Department of Analytical Chemistry and Organic Chemistry, Rovira and Virgili University, C/Marcel.lí Domingo, s/n. 43007, Tarragona, Spain.
Anal Chim Acta. 2010 Apr 1;664(1):27-33. doi: 10.1016/j.aca.2010.01.059. Epub 2010 Feb 6.
This work describes multi-classification based on binary probabilistic discriminant partial least squares (p-DPLS) models, developed with the strategy one-against-one and the principle of winner-takes-all. The multi-classification problem is split into binary classification problems with p-DPLS models. The results of these models are combined to obtain the final classification result. The classification criterion uses the specific characteristics of an object (position in the multivariate space and prediction uncertainty) to estimate the reliability of the classification, so that the object is assigned to the class with the highest reliability.
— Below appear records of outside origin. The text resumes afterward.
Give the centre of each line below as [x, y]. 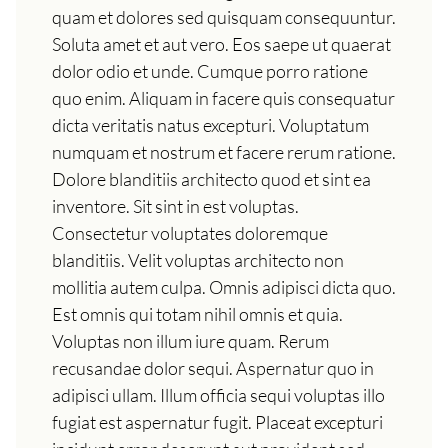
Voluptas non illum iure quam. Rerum [190, 341]
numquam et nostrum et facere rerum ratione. [224, 152]
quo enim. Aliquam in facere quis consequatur [223, 98]
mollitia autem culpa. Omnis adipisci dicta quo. [224, 287]
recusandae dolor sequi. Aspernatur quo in [213, 368]
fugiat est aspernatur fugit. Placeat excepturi [217, 422]
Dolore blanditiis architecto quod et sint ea [211, 179]
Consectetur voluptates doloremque [190, 233]
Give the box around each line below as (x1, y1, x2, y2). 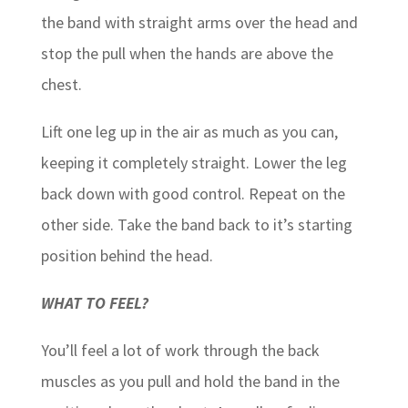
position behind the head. (40, 244, 213, 266)
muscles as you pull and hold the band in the (40, 370, 340, 392)
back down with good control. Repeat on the (40, 182, 345, 204)
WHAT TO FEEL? (40, 291, 148, 313)
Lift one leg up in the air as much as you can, (40, 120, 338, 142)
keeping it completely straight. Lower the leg (40, 151, 347, 173)
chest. (40, 73, 82, 95)
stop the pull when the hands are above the (40, 42, 333, 64)
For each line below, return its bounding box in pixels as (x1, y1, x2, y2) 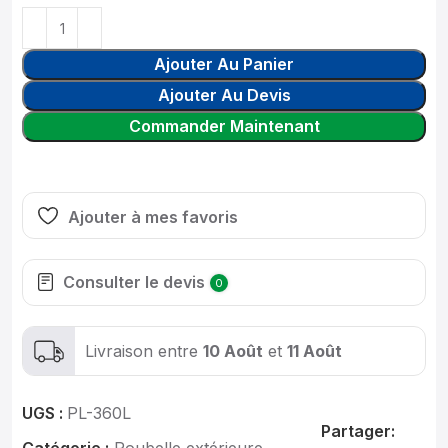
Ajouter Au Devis (157, 85, 291, 105)
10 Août (203, 340, 263, 361)
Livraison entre (85, 340, 203, 361)
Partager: (321, 421, 395, 441)
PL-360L (67, 403, 131, 423)
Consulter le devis (63, 272, 205, 292)
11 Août (287, 340, 342, 361)
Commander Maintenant (128, 116, 320, 136)
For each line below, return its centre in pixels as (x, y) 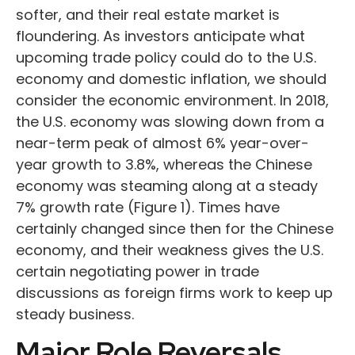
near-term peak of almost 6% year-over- (162, 143)
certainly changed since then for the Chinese (175, 229)
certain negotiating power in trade (137, 271)
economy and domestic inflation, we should (171, 79)
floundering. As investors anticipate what (160, 36)
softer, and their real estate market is (148, 15)
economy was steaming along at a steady (167, 186)
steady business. (75, 314)

This new methodology is tested with the well-known Iris data set and a data set of Italian olive oils. When compared with CART and SIMCA, the proposed method has better average performance of classification, besides giving a statistic that evaluates the reliability of classification. For the olive oil set the average percentage of correct classification for the training set was close to 84% with p-DPLS against 75% with CART and 100% with SIMCA, while for the test set the average was close to 94% with p-DPLS as against 50% with CART and 62% with SIMCA.
这项工作描述了基于二进制概率判别偏最小二乘法(p-DPLS)模型的多分类,该模型采用一对一策略和胜者全拿原则开发。多分类问题被分解为具有 p-DPLS 模型的二进制分类问题。这些模型的结果被组合起来以获得最终的分类结果。分类标准利用对象的特定特征(多元空间中的位置和预测不确定性)来估计分类的可靠性,以便将对象分配给可靠性最高的类别。该新方法使用著名的鸢尾花数据集和意大利橄榄油数据集进行了测试。与 CART 和 SIMCA 相比,所提出的方法具有更好的分类平均性能,并且给出了评估分类可靠性的统计数据。对于橄榄油数据集,p-DPLS 对训练集的正确分类的平均百分比接近 84%,而 CART 为 75%,SIMCA 为 100%,而对于测试集,p-DPLS 的平均百分比接近 94%,而 CART 为 50%,SIMCA 为 62%。